WHAT YOU NEED TO DO.
The answer must be the lines from the one containing "New product or" through the last line of the data below, copied exactly, with nothing else.

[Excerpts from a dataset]
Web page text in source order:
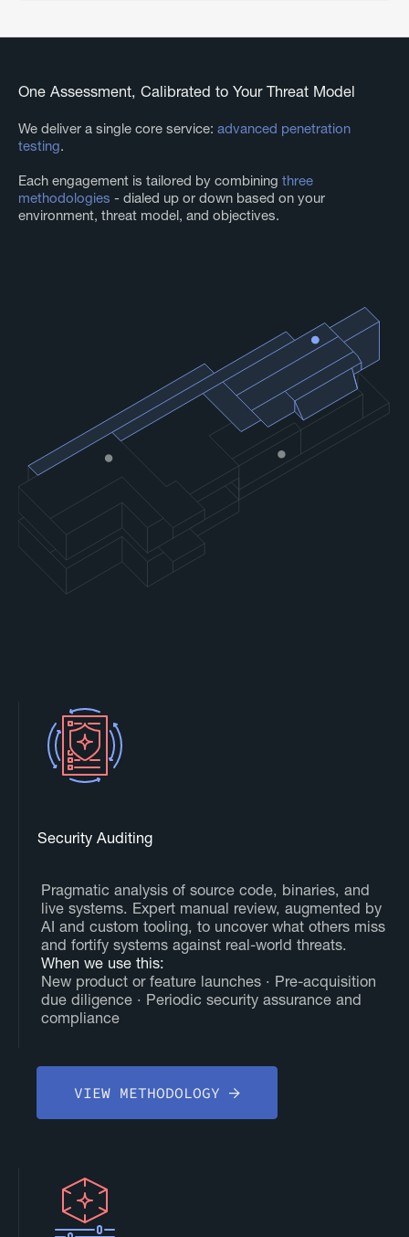
One Assessment, Calibrated to Your Threat Model
We deliver a single core service: advanced penetration
testing.
Each engagement is tailored by combining three
methodologies - dialed up or down based on your
environment, threat model, and objectives.
Security Auditing
Pragmatic analysis of source code, binaries, and
live systems. Expert manual review, augmented by
AI and custom tooling, to uncover what others miss
and fortify systems against real-world threats.
‍When we use this:
New product or feature launches · Pre-acquisition
due diligence · Periodic security assurance and
compliance
VIEW METHODOLOGY

ANSWER TO THIS EXERCISE.
New product or feature launches · Pre-acquisition
due diligence · Periodic security assurance and
compliance
VIEW METHODOLOGY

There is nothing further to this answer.